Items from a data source
┄┄┄┄┄┄┄┄┄┄┄┄┄┄┄┄┄┄┄┄

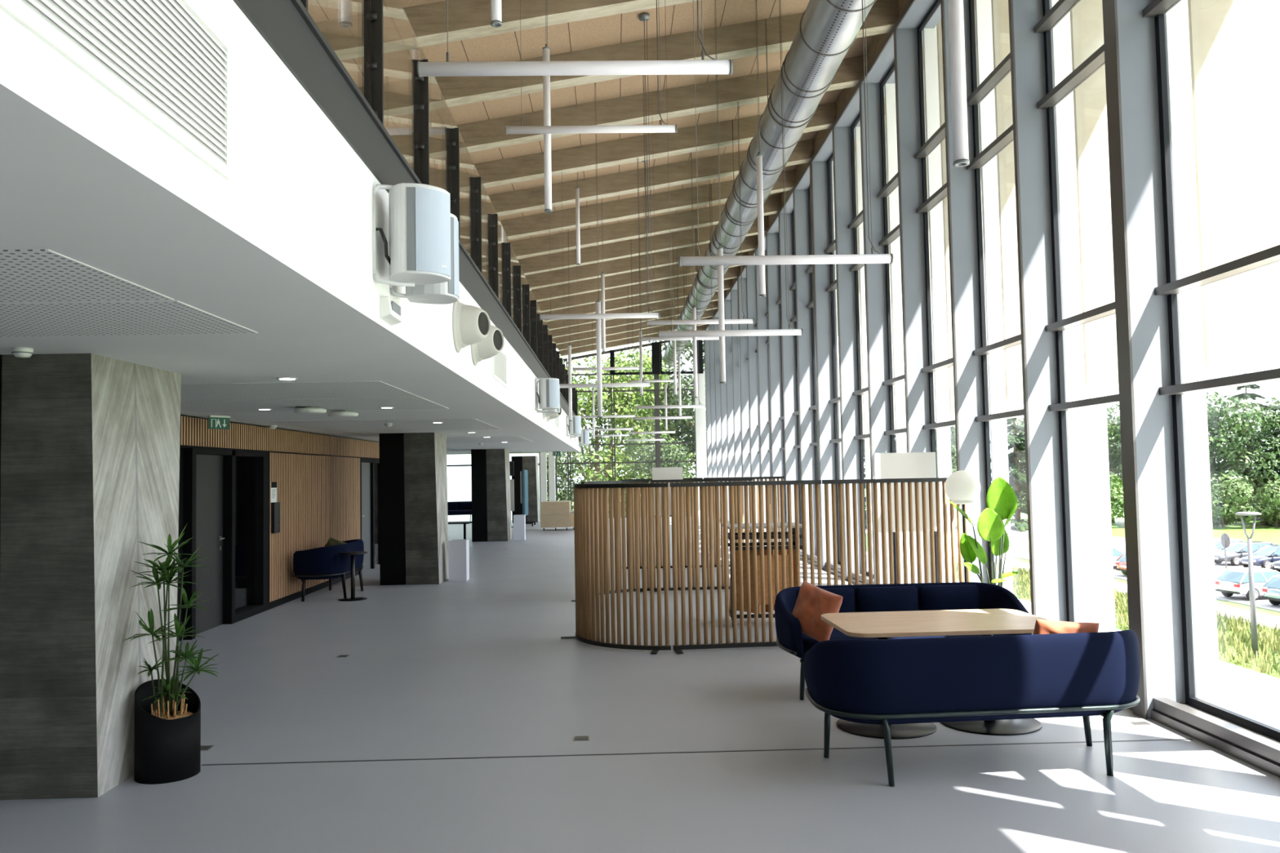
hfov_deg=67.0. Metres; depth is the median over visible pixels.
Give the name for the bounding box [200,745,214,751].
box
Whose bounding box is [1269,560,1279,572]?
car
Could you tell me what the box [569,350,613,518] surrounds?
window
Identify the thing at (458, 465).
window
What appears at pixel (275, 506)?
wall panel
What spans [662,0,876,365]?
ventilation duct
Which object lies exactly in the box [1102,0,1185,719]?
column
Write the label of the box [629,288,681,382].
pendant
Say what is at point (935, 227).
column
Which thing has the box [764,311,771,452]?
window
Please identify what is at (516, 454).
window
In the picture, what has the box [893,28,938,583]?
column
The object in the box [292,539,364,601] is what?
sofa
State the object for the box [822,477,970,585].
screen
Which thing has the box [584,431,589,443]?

┄┄┄┄┄┄┄┄┄┄┄┄┄┄┄┄┄┄┄┄

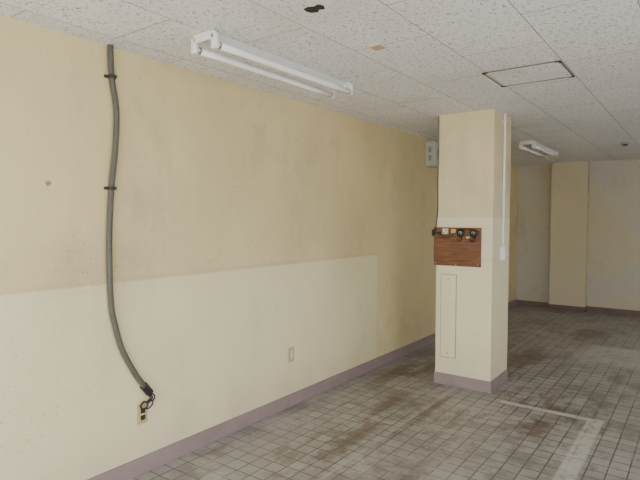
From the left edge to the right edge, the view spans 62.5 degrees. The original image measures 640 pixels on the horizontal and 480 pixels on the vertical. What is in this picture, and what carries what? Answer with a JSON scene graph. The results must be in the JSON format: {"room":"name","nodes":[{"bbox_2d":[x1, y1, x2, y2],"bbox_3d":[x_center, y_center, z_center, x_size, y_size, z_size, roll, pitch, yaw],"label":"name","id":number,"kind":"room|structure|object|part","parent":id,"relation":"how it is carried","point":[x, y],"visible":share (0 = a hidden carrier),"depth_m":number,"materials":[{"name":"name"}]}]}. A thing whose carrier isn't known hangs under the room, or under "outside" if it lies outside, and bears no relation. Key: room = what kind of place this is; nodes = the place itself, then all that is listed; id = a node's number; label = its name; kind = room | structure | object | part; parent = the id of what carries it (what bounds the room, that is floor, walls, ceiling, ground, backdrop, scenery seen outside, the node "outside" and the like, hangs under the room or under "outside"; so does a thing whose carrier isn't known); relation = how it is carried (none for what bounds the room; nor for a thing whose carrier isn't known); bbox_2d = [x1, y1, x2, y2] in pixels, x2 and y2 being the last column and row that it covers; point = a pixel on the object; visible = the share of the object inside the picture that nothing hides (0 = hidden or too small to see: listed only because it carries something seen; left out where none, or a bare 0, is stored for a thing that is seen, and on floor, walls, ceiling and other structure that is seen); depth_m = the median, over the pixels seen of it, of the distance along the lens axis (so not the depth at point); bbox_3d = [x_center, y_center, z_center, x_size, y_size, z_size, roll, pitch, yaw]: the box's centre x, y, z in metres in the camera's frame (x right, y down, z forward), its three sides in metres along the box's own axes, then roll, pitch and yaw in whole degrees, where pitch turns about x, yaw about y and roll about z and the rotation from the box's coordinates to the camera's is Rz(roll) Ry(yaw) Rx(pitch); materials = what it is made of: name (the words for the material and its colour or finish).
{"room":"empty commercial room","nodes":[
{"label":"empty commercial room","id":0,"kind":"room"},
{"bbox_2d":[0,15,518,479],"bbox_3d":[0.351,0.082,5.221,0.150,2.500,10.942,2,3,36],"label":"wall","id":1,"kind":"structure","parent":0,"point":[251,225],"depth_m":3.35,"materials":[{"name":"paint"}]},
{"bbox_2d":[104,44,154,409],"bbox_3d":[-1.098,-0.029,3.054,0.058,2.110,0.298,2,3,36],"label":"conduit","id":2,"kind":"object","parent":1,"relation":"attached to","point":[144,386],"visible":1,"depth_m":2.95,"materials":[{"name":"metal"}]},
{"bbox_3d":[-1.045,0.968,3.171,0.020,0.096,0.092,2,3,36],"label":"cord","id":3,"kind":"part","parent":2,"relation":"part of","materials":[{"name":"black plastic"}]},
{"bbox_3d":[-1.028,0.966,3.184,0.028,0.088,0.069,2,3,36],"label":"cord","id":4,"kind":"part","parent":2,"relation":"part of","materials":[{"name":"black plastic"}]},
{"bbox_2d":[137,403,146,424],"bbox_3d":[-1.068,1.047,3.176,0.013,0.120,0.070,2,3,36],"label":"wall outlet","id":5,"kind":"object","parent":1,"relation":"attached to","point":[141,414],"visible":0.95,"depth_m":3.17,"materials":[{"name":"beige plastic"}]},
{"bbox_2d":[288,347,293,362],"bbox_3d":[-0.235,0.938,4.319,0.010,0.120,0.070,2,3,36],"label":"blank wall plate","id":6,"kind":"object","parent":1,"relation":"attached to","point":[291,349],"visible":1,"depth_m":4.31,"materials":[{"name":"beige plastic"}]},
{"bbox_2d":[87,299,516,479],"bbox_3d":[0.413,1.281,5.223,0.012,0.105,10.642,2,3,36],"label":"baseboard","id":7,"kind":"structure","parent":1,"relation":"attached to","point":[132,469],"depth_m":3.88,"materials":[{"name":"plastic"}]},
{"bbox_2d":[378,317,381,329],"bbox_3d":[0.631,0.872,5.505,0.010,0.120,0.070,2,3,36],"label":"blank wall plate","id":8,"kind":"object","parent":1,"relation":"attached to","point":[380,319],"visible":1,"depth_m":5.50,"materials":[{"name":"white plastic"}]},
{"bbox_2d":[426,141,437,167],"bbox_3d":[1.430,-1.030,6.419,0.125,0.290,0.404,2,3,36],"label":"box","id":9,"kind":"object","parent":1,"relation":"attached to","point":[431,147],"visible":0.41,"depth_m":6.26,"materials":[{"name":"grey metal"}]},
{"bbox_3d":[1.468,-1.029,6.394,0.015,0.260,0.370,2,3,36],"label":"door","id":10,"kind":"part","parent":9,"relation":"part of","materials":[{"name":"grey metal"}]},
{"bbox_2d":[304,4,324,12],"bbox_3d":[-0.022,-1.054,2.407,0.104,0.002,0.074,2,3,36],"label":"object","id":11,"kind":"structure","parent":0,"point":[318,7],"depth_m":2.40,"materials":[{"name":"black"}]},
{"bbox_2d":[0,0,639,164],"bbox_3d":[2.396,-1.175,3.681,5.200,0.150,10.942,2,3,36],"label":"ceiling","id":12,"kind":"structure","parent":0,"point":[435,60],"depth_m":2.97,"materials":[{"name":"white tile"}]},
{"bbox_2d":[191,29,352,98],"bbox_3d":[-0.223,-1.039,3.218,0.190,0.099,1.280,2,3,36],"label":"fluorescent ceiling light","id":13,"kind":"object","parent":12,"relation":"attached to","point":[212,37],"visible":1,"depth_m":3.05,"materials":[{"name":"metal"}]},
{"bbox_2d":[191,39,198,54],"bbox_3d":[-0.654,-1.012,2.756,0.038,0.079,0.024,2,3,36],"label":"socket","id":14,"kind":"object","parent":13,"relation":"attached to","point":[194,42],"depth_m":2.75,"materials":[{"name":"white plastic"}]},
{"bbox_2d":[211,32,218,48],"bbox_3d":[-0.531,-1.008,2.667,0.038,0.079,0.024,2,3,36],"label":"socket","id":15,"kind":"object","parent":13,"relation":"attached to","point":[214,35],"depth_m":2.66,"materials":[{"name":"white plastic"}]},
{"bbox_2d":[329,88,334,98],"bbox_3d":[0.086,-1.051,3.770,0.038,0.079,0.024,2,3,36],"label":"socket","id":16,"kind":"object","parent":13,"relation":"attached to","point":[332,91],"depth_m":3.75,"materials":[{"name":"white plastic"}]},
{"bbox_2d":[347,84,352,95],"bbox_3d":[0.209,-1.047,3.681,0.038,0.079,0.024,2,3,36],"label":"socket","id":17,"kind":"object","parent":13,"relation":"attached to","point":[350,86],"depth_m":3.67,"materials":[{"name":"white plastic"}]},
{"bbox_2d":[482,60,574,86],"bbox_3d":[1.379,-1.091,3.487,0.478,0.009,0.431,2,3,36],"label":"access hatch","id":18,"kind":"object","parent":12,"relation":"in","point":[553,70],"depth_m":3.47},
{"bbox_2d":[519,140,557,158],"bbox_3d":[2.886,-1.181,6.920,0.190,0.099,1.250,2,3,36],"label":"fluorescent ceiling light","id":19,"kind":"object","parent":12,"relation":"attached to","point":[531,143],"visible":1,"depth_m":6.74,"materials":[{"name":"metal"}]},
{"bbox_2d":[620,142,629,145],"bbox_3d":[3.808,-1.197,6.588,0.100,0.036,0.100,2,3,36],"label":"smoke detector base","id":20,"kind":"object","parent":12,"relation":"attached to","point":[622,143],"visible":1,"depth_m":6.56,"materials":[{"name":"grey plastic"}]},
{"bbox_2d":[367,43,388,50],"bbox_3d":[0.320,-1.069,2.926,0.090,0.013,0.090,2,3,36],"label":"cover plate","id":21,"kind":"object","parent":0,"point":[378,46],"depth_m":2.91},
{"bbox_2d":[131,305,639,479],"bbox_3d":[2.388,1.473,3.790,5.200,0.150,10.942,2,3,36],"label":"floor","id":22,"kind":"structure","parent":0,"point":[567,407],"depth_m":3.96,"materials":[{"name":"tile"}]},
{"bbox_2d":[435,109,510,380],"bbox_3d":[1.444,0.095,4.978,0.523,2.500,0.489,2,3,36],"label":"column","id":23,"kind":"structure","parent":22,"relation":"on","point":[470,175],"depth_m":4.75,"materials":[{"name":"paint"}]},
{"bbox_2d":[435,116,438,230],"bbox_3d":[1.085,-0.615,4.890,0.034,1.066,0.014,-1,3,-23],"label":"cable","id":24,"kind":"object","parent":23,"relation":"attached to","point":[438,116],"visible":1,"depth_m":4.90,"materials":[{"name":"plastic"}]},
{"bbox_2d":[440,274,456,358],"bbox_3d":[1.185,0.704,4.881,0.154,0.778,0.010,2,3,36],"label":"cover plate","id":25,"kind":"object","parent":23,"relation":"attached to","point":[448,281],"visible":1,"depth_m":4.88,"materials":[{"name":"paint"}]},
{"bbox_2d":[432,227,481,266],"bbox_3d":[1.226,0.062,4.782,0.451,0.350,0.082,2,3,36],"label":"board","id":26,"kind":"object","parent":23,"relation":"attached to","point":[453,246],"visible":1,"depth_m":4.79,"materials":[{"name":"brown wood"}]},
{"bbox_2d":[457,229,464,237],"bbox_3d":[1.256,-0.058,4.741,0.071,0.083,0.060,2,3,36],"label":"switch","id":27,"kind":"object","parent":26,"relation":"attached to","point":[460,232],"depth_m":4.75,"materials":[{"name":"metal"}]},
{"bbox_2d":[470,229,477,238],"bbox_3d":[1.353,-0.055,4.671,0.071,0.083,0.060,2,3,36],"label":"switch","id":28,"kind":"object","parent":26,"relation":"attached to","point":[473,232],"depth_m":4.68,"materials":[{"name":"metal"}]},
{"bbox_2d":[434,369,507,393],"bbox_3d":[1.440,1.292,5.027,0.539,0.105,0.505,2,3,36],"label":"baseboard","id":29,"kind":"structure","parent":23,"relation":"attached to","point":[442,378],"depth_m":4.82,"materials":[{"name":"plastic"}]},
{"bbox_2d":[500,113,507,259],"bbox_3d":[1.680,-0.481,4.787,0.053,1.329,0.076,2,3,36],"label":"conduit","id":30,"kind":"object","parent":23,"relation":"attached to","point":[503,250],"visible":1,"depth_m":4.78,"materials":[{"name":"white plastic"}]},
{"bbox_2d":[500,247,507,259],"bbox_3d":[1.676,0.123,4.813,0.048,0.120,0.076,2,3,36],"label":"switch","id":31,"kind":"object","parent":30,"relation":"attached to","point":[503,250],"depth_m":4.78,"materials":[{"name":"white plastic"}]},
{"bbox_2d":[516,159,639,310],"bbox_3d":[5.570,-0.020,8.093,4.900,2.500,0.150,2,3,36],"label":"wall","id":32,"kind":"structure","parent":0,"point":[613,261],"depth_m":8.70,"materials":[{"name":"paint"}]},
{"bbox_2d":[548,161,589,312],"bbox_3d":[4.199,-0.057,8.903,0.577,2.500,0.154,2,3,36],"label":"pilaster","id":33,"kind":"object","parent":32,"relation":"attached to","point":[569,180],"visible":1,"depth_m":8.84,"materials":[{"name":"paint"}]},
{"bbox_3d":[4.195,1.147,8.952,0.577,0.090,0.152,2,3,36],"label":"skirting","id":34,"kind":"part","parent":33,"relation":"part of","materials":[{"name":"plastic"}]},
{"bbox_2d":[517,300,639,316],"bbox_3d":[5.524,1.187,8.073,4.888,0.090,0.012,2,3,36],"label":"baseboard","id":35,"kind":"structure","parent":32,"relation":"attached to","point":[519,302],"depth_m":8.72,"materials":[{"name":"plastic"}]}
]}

┄┄┄┄┄┄┄┄┄┄┄┄┄┄┄┄┄┄┄┄

■ **Directions for this task**
Working from the data above, extract solely the lines from the one containing "Write the label of the box [629,288,681,382]." through the one containing "Which thing has the box [584,431,589,443]?", exactly as they appear, both included.

■ **Result**
Write the label of the box [629,288,681,382].
pendant
Say what is at point (935, 227).
column
Which thing has the box [764,311,771,452]?
window
Please identify what is at (516, 454).
window
In the picture, what has the box [893,28,938,583]?
column
The object in the box [292,539,364,601] is what?
sofa
State the object for the box [822,477,970,585].
screen
Which thing has the box [584,431,589,443]?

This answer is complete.